* Task to complete
Filter the entries below, keeping every line that has the word "không".

(Supplied material)

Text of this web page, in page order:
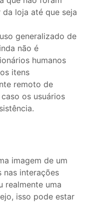
loja até que seja
generalizado de
não é
humanos
itens
remoto de
os usuários
imagem de um
nas interações
realmente uma
isso pode estar
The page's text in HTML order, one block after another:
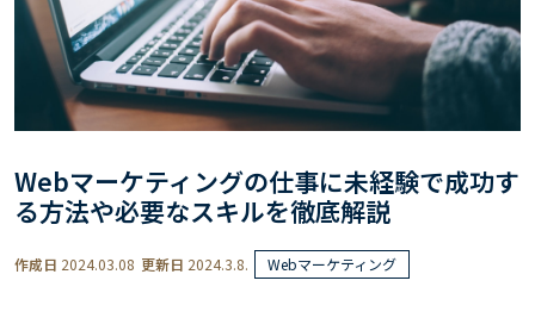
Webマーケティングの仕事に未経験で成功す
る方法や必要なスキルを徹底解説
作成日 2024.03.08 更新日 2024.3.8. Webマーケティング
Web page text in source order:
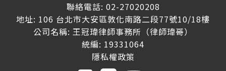
聯絡電話: 02-27020208
地址: 106 台北市大安區敦化南路二段77號10/18樓
公司名稱: 王冠瑋律師事務所（律師瑋哥）
統編: 19331064
隱私權政策
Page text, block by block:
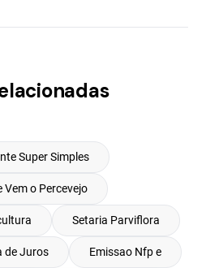
Super Simples
Vem o Percevejo
Setaria Parviflora
de Juros Emissao Nfp e
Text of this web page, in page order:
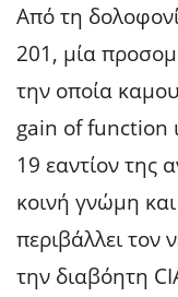
Aπό τη
201, μία
την οποία
gain of function
19 εαντίον της
κοινή γνώμη
περιβάλλει
την διαβόητη
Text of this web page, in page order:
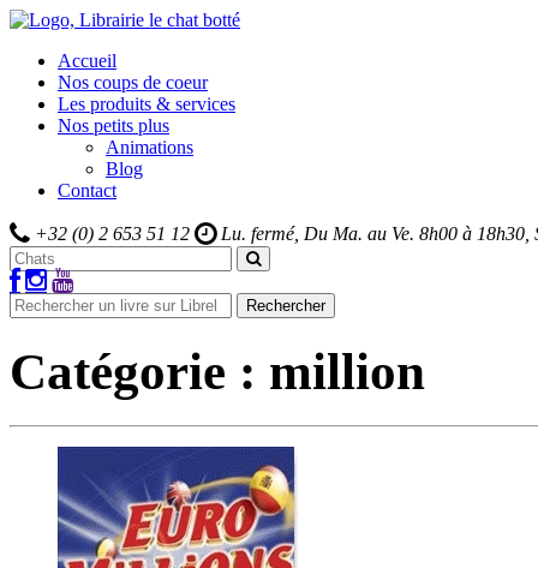
Accueil
Nos coups de coeur
Les produits & services
Nos petits plus
Animations
Blog
Contact
+32 (0) 2 653 51 12 Lu. fermé, Du Ma. au Ve. 8h00 à 18h30,
Rechercher
Catégorie : million
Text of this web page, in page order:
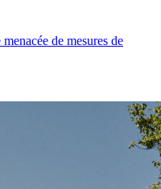
de mesures de
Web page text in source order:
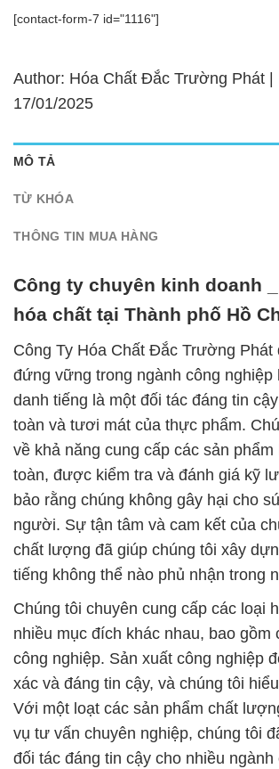
[contact-form-7 id="1116"]
Author: Hóa Chất Đắc Trường Phát |
17/01/2025
MÔ TẢ
TỪ KHÓA
THÔNG TIN MUA HÀNG
Công ty chuyên kinh doanh
hóa chất tại Thành phố Hồ
Công Ty Hóa Chất Đắc Trường Phát
đứng vững trong ngành công nghiệp
danh tiếng là một đối tác đáng tin
toàn và tươi mát của thực phẩm.
về khả năng cung cấp các sản phẩm
toàn, được kiểm tra và đánh giá kỹ
bảo rằng chúng không gây hại cho
người. Sự tận tâm và cam kết của
chất lượng đã giúp chúng tôi xây
tiếng không thể nào phủ nhận trong
Chúng tôi chuyên cung cấp các loại
nhiều mục đích khác nhau, bao gồm
công nghiệp. Sản xuất công nghiệp
xác và đáng tin cậy, và chúng tôi
Với một loạt các sản phẩm chất
vụ tư vấn chuyên nghiệp, chúng tôi
đối tác đáng tin cậy cho nhiều ngành
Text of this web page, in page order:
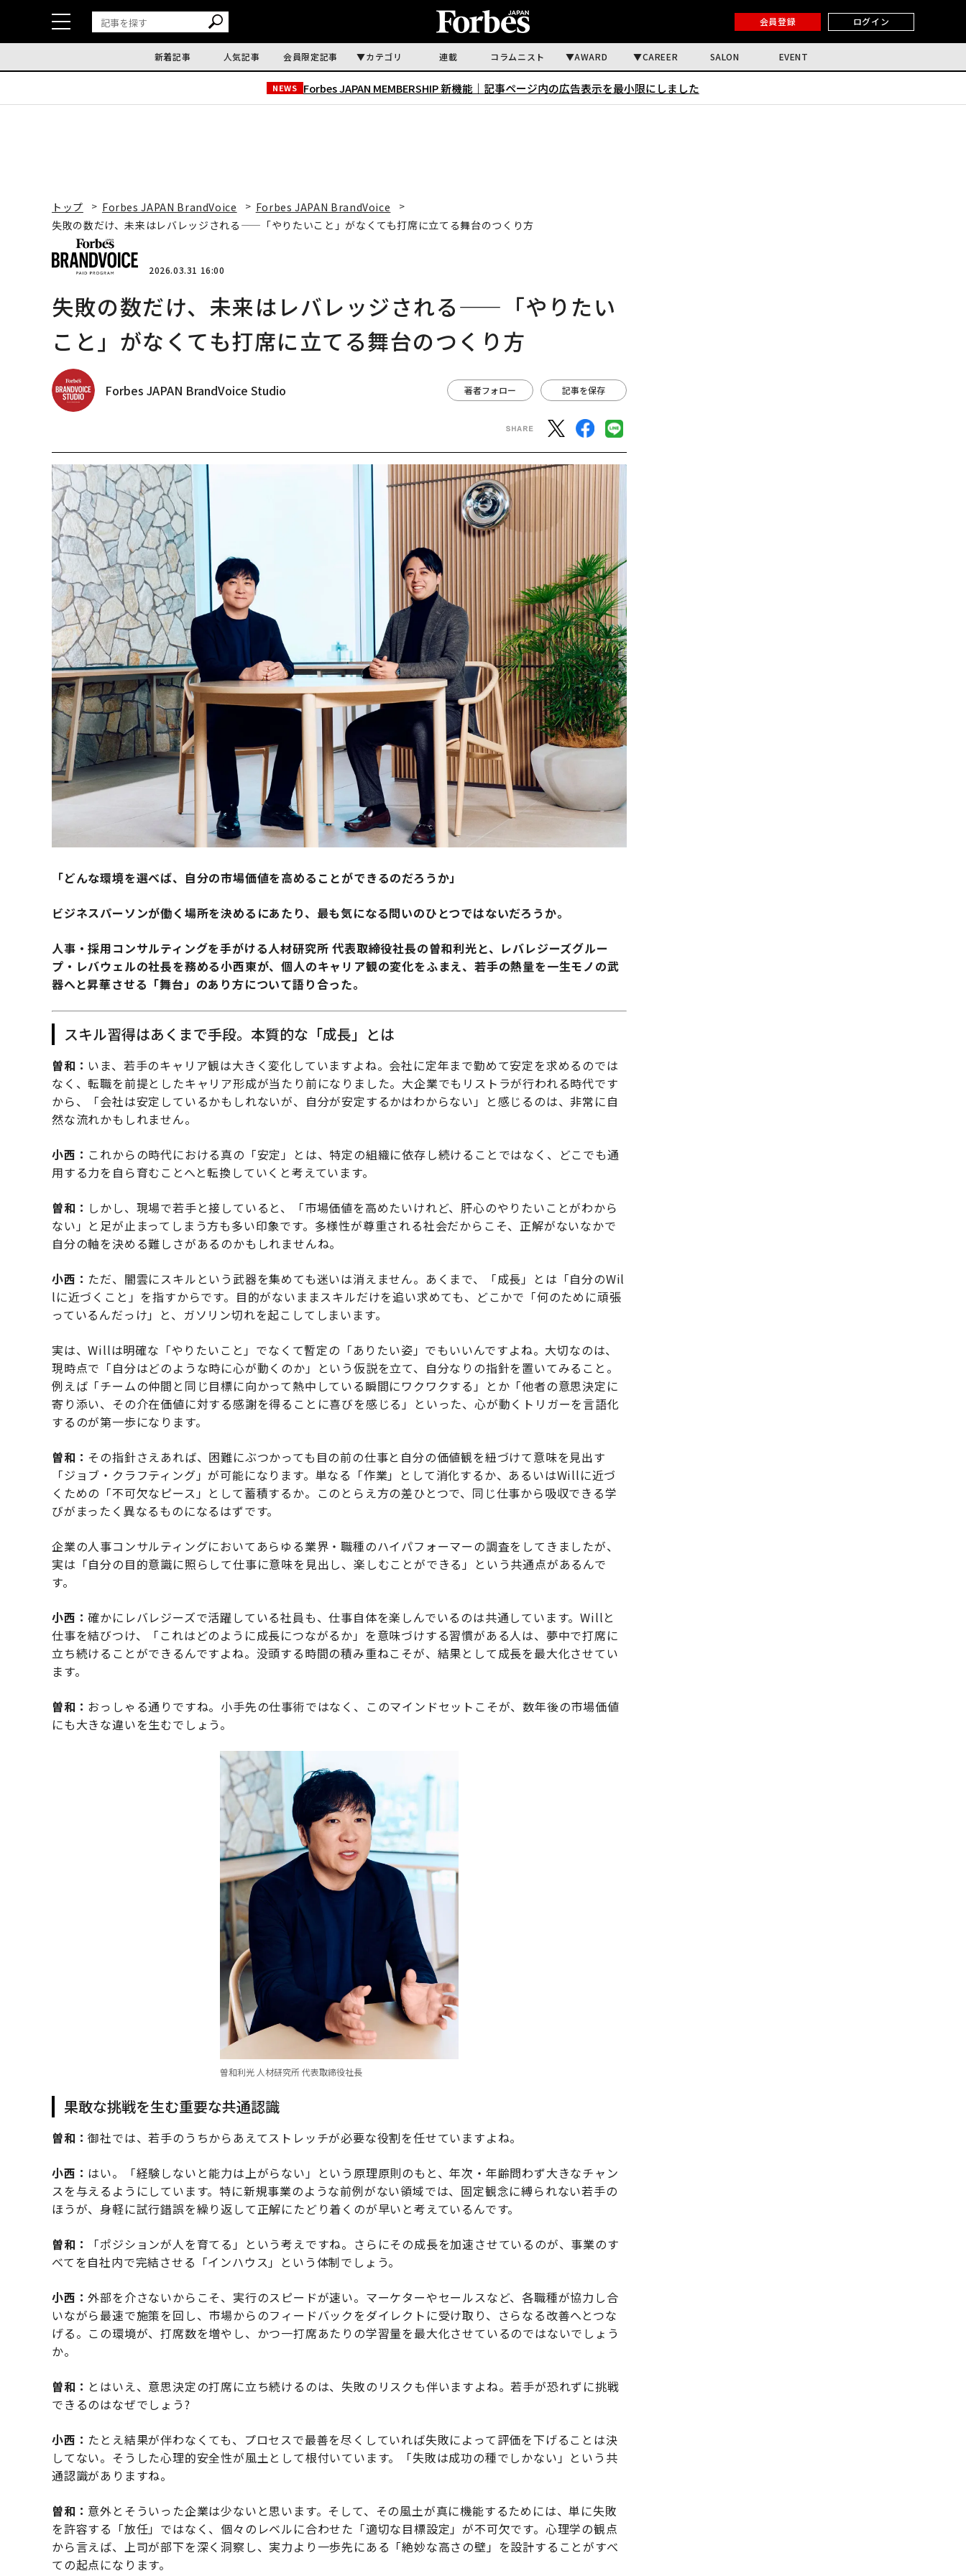
会員登録 ログイン
新着記事 人気記事 会員限定記事 カテゴリ 連載 コラムニスト AWARD CAREER SALON EVENT
NEWS Forbes JAPAN MEMBERSHIP 新機能｜ 記事ページ内の広告表示を最小限にしました
トップ Forbes JAPAN BrandVoice
Forbes JAPAN BrandVoice
失敗の数だけ、未来はレバレッジされる——「やりたいこと」がなくても打席に立てる舞台のつくり方
2026.03.31 16:00
失敗の数だけ、未来はレバレッジされる——「やりたい
こと」がなくても打席に立てる舞台のつくり方
Forbes JAPAN BrandVoice Studio 著者フォロー 記事を保存
「どんな環境を選べば、自分の市場価値を高めることができるのだろうか」
ビジネスパーソンが働く場所を決めるにあたり、最も気になる問いのひとつではないだろうか。
人事・採用コンサルティングを手がける人材研究所 代表取締役社長の曽和利光と、レバレジーズグルー
プ・レバウェルの社長を務める小西東が、個人のキャリア観の変化をふまえ、若手の熱量を一生モノの武
器へと昇華させる「舞台」のあり方について語り合った。
スキル習得はあくまで手段。本質的な「成長」とは
曽和： いま、若手のキャリア観は大きく変化していますよね。会社に定年まで勤めて安定を求めるのでは
なく、転職を前提としたキャリア形成が当たり前になりました。大企業でもリストラが行われる時代です
から、「会社は安定しているかもしれないが、自分が安定するかはわからない」と感じるのは、非常に自
然な流れかもしれません。
小西： これからの時代における真の「安定」とは、特定の組織に依存し続けることではなく、どこでも通
用する力を自ら育むことへと転換していくと考えています。
曽和： しかし、現場で若手と接していると、「市場価値を高めたいけれど、肝心のやりたいことがわから
ない」と足が止まってしまう方も多い印象です。多様性が尊重される社会だからこそ、正解がないなかで
自分の軸を決める難しさがあるのかもしれませんね。
小西： ただ、闇雲にスキルという武器を集めても迷いは消えません。あくまで、「成長」とは「自分のWil
lに近づくこと」を指すからです。目的がないままスキルだけを追い求めても、どこかで「何のために頑張
っているんだっけ」と、ガソリン切れを起こしてしまいます。
実は、Willは明確な「やりたいこと」でなくて暫定の「ありたい姿」でもいいんですよね。大切なのは、
現時点で「自分はどのような時に心が動くのか」という仮説を立て、自分なりの指針を置いてみること。
例えば「チームの仲間と同じ目標に向かって熱中している瞬間にワクワクする」とか「他者の意思決定に
寄り添い、その介在価値に対する感謝を得ることに喜びを感じる」といった、心が動くトリガーを言語化
するのが第一歩になります。
曽和： その指針さえあれば、困難にぶつかっても目の前の仕事と自分の価値観を紐づけて意味を見出す
「ジョブ・クラフティング」が可能になります。単なる「作業」として消化するか、あるいはWillに近づ
くための「不可欠なピース」として蓄積するか。このとらえ方の差ひとつで、同じ仕事から吸収できる学
びがまったく異なるものになるはずです。
企業の人事コンサルティングにおいてあらゆる業界・職種のハイパフォーマーの調査をしてきましたが、
実は「自分の目的意識に照らして仕事に意味を見出し、楽しむことができる」という共通点があるんで
す。
小西：確かにレバレジーズで活躍している社員も、仕事自体を楽しんでいるのは共通しています。Willと
仕事を結びつけ、「これはどのように成長につながるか」を意味づけする習慣がある人は、夢中で打席に
立ち続けることができるんですよね。没頭する時間の積み重ねこそが、結果として成長を最大化させてい
ます。
曽和： おっしゃる通りですね。小手先の仕事術ではなく、このマインドセットこそが、数年後の市場価値
にも大きな違いを生むでしょう。
曽和利光 人材研究所 代表取締役社長
果敢な挑戦を生む重要な共通認識
曽和：御社では、若手のうちからあえてストレッチが必要な役割を任せていますよね。
小西： はい。「経験しないと能力は上がらない」という原理原則のもと、年次・年齢問わず大きなチャン
スを与えるようにしています。特に新規事業のような前例がない領域では、固定観念に縛られない若手の
ほうが、身軽に試行錯誤を繰り返して正解にたどり着くのが早いと考えているんです。
曽和：
「ポジションが人を育てる」という考えですね。さらにその成長を加速させているのが、事業のす
べてを自社内で完結させる「インハウス」という体制でしょう。
小西：外部を介さないからこそ、実行のスピードが速い。マーケターやセールスなど、各職種が協力し合
いながら最速で施策を回し、市場からのフィードバックをダイレクトに受け取り、さらなる改善へとつな
げる。この環境が、打席数を増やし、かつ一打席あたりの学習量を最大化させているのではないでしょう
か。
曽和： とはいえ、意思決定の打席に立ち続けるのは、失敗のリスクも伴いますよね。若手が恐れずに挑戦
できるのはなぜでしょう?
小西： たとえ結果が伴わなくても、プロセスで最善を尽くしていれば失敗によって評価を下げることは決
してない。そうした心理的安全性が風土として根付いています。「失敗は成功の種でしかない」という共
通認識がありますね。
曽和： 意外とそういった企業は少ないと思います。そして、その風土が真に機能するためには、単に失敗
を許容する「放任」ではなく、個々のレベルに合わせた「適切な目標設定」が不可欠です。心理学の観点
から言えば、上司が部下を深く洞察し、実力より一歩先にある「絶妙な高さの壁」を設計することがすべ
ての起点になります。
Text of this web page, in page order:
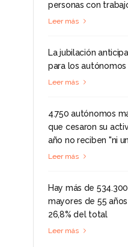
personas con
Leer más
La jubilación
para los autónomos
Leer más
4.750 autónomos
que cesaron su
año no reciben "ni
Leer más
Hay más de
mayores de 55
26,8% del total
Leer más

(End Supplied material)

* Exercise answer
bảo rằng chúng không gây hại cho
tiếng không thể nào phủ nhận trong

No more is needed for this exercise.